Provided records
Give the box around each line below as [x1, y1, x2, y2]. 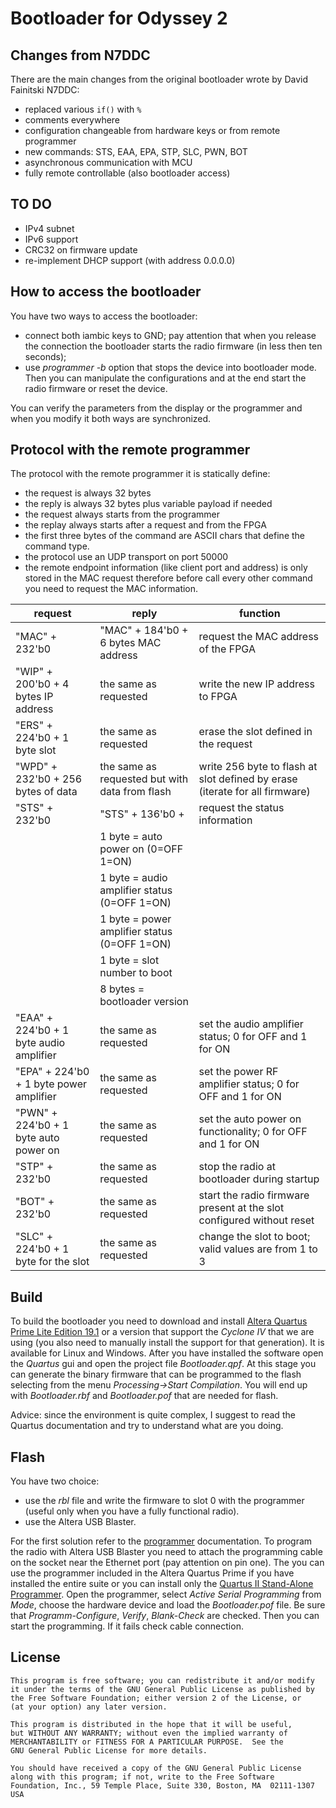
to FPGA [198, 690, 238, 704]
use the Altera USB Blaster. [24, 1516, 137, 1528]
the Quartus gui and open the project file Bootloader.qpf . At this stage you [10, 1358, 317, 1370]
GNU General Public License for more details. [10, 1745, 208, 1756]
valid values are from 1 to [198, 1242, 318, 1256]
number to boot [99, 966, 173, 980]
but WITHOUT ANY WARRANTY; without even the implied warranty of [10, 1728, 288, 1738]
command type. [24, 540, 90, 552]
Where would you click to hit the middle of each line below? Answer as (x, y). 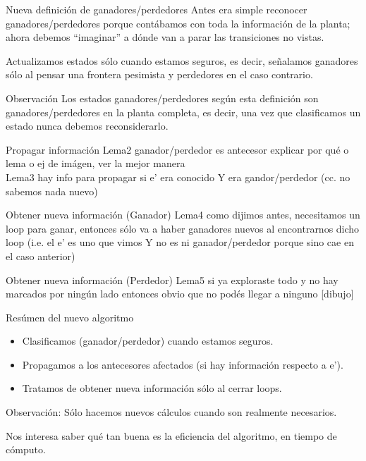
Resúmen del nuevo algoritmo (70, 317)
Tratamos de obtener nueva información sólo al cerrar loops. (152, 388)
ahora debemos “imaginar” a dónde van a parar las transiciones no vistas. (165, 37)
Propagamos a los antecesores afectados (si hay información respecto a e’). (183, 364)
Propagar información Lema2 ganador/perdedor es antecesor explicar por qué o (177, 149)
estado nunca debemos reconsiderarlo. (87, 126)
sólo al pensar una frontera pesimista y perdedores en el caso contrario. (159, 74)
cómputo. (26, 449)
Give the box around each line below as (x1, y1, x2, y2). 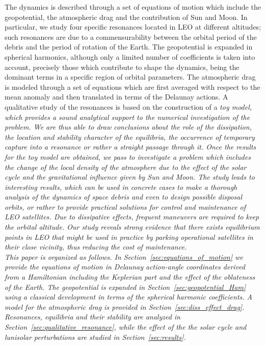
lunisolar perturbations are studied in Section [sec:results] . (5, 331, 186, 342)
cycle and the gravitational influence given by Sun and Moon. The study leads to (5, 171, 255, 182)
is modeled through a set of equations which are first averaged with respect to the (5, 81, 260, 92)
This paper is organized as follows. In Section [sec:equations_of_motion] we (5, 251, 243, 262)
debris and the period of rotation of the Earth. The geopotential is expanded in (5, 41, 253, 52)
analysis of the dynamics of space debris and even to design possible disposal (5, 191, 243, 202)
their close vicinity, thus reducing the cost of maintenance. (5, 241, 187, 252)
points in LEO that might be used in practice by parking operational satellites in (5, 231, 253, 242)
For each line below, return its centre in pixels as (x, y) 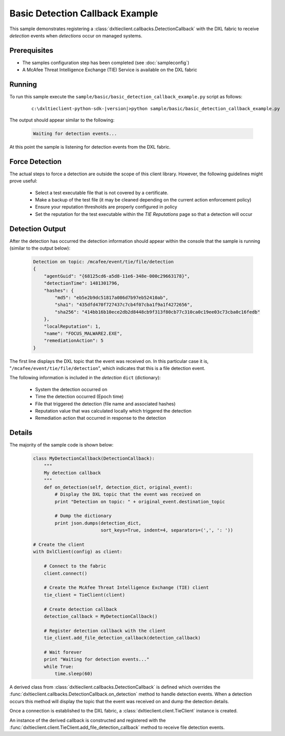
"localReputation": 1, (72, 326)
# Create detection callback (80, 609)
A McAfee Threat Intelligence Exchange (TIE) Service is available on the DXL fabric (110, 70)
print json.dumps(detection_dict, (98, 523)
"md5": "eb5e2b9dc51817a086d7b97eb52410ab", (111, 298)
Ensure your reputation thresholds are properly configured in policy (106, 207)
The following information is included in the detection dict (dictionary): (85, 378)
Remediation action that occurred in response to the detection (100, 418)
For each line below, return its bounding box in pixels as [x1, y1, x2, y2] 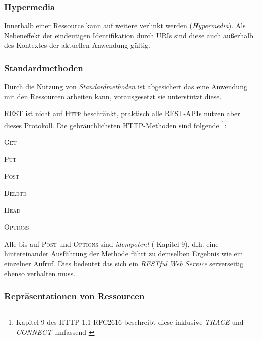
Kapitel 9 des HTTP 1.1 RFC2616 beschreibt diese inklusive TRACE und [16, 317, 244, 327]
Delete [4, 188, 27, 198]
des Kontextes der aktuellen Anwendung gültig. [4, 40, 150, 50]
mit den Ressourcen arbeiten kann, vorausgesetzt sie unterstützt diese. [4, 91, 222, 101]
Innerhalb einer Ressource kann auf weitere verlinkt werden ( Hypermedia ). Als [4, 20, 246, 31]
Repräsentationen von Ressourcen [4, 290, 145, 302]
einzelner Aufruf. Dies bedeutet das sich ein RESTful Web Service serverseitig [4, 258, 244, 268]
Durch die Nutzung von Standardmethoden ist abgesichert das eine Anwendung [4, 81, 247, 92]
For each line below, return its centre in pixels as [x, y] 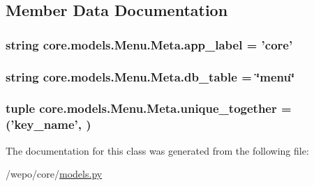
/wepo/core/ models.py [54, 174]
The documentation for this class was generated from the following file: [157, 150]
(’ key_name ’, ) [48, 124]
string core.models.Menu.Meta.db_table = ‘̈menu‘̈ [150, 76]
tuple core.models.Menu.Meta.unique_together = [149, 108]
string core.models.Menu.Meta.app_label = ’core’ [149, 44]

Exercise aim
Print the material in full and exactly, minus the pictures.

Response
Give the box around each line below as [x1, y1, x2, y2]. 
to FPGA [198, 690, 238, 704]
use the Altera USB Blaster. [24, 1516, 137, 1528]
the Quartus gui and open the project file Bootloader.qpf . At this stage you [10, 1358, 317, 1370]
GNU General Public License for more details. [10, 1745, 208, 1756]
valid values are from 1 to [198, 1242, 318, 1256]
number to boot [99, 966, 173, 980]
but WITHOUT ANY WARRANTY; without even the implied warranty of [10, 1728, 288, 1738]
command type. [24, 540, 90, 552]
Where would you click to hit the middle of each line below? Answer as (x, y). 
Resúmen del nuevo algoritmo (70, 317)
Tratamos de obtener nueva información sólo al cerrar loops. (152, 388)
ahora debemos “imaginar” a dónde van a parar las transiciones no vistas. (165, 37)
Propagamos a los antecesores afectados (si hay información respecto a e’). (183, 364)
Propagar información Lema2 ganador/perdedor es antecesor explicar por qué o (177, 149)
estado nunca debemos reconsiderarlo. (87, 126)
sólo al pensar una frontera pesimista y perdedores en el caso contrario. (159, 74)
cómputo. (26, 449)
Give the box around each line below as (x1, y1, x2, y2). 
lunisolar perturbations are studied in Section [sec:results] . (5, 331, 186, 342)
cycle and the gravitational influence given by Sun and Moon. The study leads to (5, 171, 255, 182)
is modeled through a set of equations which are first averaged with respect to the (5, 81, 260, 92)
This paper is organized as follows. In Section [sec:equations_of_motion] we (5, 251, 243, 262)
debris and the period of rotation of the Earth. The geopotential is expanded in (5, 41, 253, 52)
analysis of the dynamics of space debris and even to design possible disposal (5, 191, 243, 202)
their close vicinity, thus reducing the cost of maintenance. (5, 241, 187, 252)
points in LEO that might be used in practice by parking operational satellites in (5, 231, 253, 242)
For each line below, return its centre in pixels as (x, y) 
"localReputation": 1, (72, 326)
# Create detection callback (80, 609)
A McAfee Threat Intelligence Exchange (TIE) Service is available on the DXL fabric (110, 70)
print json.dumps(detection_dict, (98, 523)
"md5": "eb5e2b9dc51817a086d7b97eb52410ab", (111, 298)
Ensure your reputation thresholds are properly configured in policy (106, 207)
The following information is included in the detection dict (dictionary): (85, 378)
Remediation action that occurred in response to the detection (100, 418)
For each line below, return its bounding box in pixels as [x1, y1, x2, y2] 
Kapitel 9 des HTTP 1.1 RFC2616 beschreibt diese inklusive TRACE und [16, 317, 244, 327]
Delete [4, 188, 27, 198]
des Kontextes der aktuellen Anwendung gültig. [4, 40, 150, 50]
mit den Ressourcen arbeiten kann, vorausgesetzt sie unterstützt diese. [4, 91, 222, 101]
Innerhalb einer Ressource kann auf weitere verlinkt werden ( Hypermedia ). Als [4, 20, 246, 31]
Repräsentationen von Ressourcen [4, 290, 145, 302]
einzelner Aufruf. Dies bedeutet das sich ein RESTful Web Service serverseitig [4, 258, 244, 268]
Durch die Nutzung von Standardmethoden ist abgesichert das eine Anwendung [4, 81, 247, 92]
For each line below, return its centre in pixels as [x, y] 
/wepo/core/ models.py [54, 174]
The documentation for this class was generated from the following file: [157, 150]
(’ key_name ’, ) [48, 124]
string core.models.Menu.Meta.db_table = ‘̈menu‘̈ [150, 76]
tuple core.models.Menu.Meta.unique_together = [149, 108]
string core.models.Menu.Meta.app_label = ’core’ [149, 44]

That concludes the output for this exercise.